The refusal of the Bute family to allow any development on the open land north of the castle is the reason why the people of Cardiff now enjoy a beautiful parkland in the heart of the city. In the first half of the nineteenth century, every citizen was free to walk around the walls, the keep, and the ramparts of the Castle Green. Indeed, from 1842 until 1847, Lord Bute even hired a band to entertain the crowd on Sunday afternoons. Shortly before his death, the Second Marquess decided to limit the public use of the Green, though until 1868 people continued to be admitted on Sunday afternoons.

To compensate for these restrictions, the Marchioness and the Bute trustees turned their land on the west bank of the Taff into a public park. When Sophia Gardens was opened in 1857 the Cardiff and Merthyr Guardian described it as "an ornamental walk and pleasure ground of exquisite taste in design, which for its extent and magnificence will be unparalleled by anything of the sort in Wales'. An attractive walk, which led past interesting views, including the new Cathedral Road to Llandaff, was laid out at a cost of £1,500. The Marchioness, who died in 1859, only once visited the gardens bearing her name, but on that occasion she gave instructions to erect a handsome fountain in the ornamental lake at the northern end of the park.

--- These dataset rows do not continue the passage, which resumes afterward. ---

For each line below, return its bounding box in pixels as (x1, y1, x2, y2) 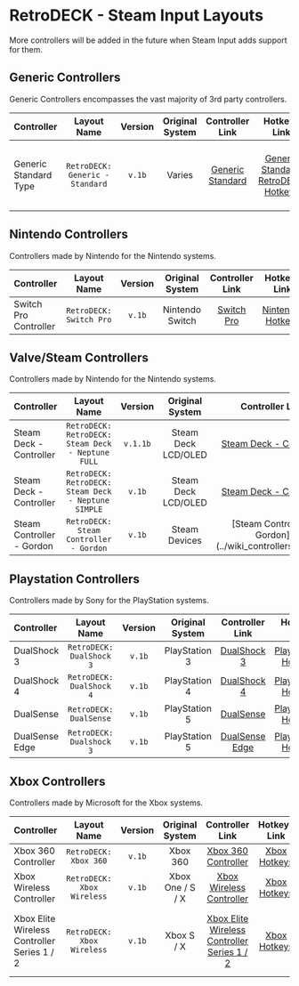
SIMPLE (75, 505, 103, 514)
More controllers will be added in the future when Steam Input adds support (9, 35, 287, 45)
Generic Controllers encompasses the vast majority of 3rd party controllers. (9, 93, 287, 104)
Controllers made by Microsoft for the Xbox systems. (9, 797, 203, 808)
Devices (167, 535, 202, 547)
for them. (9, 44, 43, 54)
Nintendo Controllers (9, 227, 129, 242)
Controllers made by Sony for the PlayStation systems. (9, 595, 209, 606)
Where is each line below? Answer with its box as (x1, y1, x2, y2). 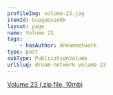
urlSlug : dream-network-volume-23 (7, 61, 107, 68)
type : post (7, 49, 39, 56)
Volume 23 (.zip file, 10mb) (7, 80, 83, 88)
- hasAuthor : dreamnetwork (19, 42, 97, 49)
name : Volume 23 (7, 29, 54, 36)
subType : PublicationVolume (7, 55, 88, 62)
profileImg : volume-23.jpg (7, 10, 85, 17)
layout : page (7, 23, 45, 30)
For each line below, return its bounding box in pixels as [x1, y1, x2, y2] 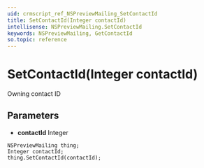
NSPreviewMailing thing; [7, 141, 80, 149]
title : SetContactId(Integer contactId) [7, 17, 127, 24]
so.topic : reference [7, 36, 68, 43]
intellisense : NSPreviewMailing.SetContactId [7, 23, 142, 30]
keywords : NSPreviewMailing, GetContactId [7, 29, 133, 37]
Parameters [7, 110, 59, 122]
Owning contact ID [7, 90, 61, 98]
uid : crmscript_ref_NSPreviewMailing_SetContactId [7, 10, 158, 17]
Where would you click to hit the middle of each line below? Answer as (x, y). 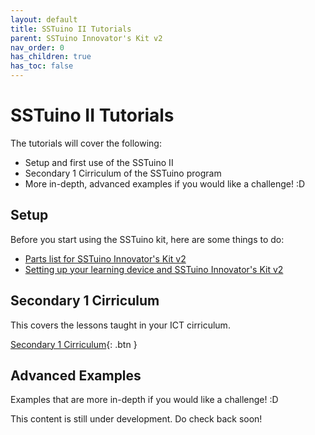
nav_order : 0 (37, 47)
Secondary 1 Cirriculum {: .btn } (74, 344)
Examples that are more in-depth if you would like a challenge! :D (144, 400)
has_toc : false (42, 66)
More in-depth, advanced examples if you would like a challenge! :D (165, 183)
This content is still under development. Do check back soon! (136, 419)
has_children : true (51, 57)
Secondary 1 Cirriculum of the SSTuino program (123, 173)

The land from Cardiff Bridge to the former quay was known as the Great Park. In 1837 a spectacular fireworks display was held there to celebrate the eighteenth birthday of Princess Victoria, and during the Crimean War the field was used as a parade ground. When the course of the Taff was changed in 1850, the Cardiff Arms Park, as it was now called, covered a larger area. During the nineteenth century the Corporation discussed the feasibility of using the site for a cattle market, the University, or a new town hall. Such discussions were academic as Bute insisted the Arms Park should be retained for recreational use only, and from 1848 it became the home of the Cardiff Cricket Club.

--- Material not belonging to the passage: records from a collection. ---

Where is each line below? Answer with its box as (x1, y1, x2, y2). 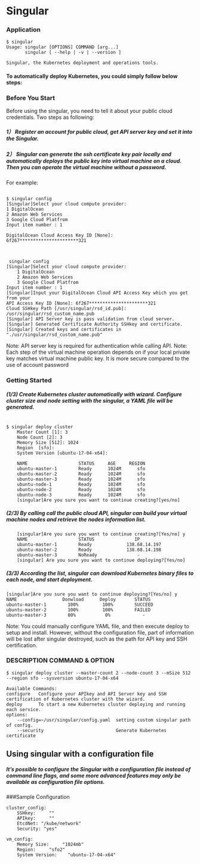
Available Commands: (6, 685, 58, 691)
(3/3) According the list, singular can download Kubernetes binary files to (6, 569, 194, 577)
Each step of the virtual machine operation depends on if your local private (6, 348, 190, 356)
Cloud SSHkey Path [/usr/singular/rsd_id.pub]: (6, 305, 127, 311)
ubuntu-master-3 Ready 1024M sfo (17, 476, 146, 482)
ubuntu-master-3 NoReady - (17, 552, 140, 558)
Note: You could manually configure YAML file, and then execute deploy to (6, 623, 189, 630)
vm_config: (6, 837, 33, 842)

Under the Public Health Act, local Boards of Health were given the authority to create parks as public walks or pleasure grounds. The argument, that poorer districts such as Newtown were in the greatest need of a park, was rejected as far too costly. Instead, the Council cast covetous eyes on Cathays Park as a site for its pleasure ground but the Bute trustees gave this proposal short shrift. As one of them, Mr. Wortley, commented, "If we take that from Lord Bute, there will be no place for him to take a gallop in'.

The matter rested for some years until the Cardiff Improvement Act of 1875 re-asserted the right to provide pleasure grounds. The common lands at Leckwith, Canton and Ely were designated as open spaces, but it was to the east of Cardiff, in Roath and Splott, that a public park was most sorely needed. A temporary recreation ground alongside Cathays Cemetery was used as a short term expedient, but in 1887 this land was needed to extend the cemetery. Roath Castle at Plasnewydd was considered as a possible alternative but the asking price proved to be too expensive.

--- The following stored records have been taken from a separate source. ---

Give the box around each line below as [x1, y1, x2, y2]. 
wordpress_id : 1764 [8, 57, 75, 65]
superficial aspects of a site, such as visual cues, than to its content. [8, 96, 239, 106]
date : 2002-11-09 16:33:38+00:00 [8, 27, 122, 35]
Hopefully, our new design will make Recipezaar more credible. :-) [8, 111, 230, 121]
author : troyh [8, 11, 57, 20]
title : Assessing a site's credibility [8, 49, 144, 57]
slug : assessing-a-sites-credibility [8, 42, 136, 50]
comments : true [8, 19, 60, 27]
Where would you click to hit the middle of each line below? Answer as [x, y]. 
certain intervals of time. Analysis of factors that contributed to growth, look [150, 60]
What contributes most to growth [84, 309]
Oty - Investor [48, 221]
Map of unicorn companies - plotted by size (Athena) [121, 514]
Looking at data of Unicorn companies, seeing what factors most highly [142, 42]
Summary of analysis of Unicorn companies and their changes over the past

Eventually the Corporation began to negotiate for a site in Roath, which some members criticised as "a malarial bog', too far away from the town. Fortunately, the voices of gloom were ignored and Bute generously offered the bulk of the land as a gift, "provided Lord Tredegar and other owners of land embraced in the scheme' would do likewise. Their agreement was forthcoming and in 1887 the Council entered into the possession of 121 acres of land, 103 of them from the Bute Estate, which became the site of Roath Park.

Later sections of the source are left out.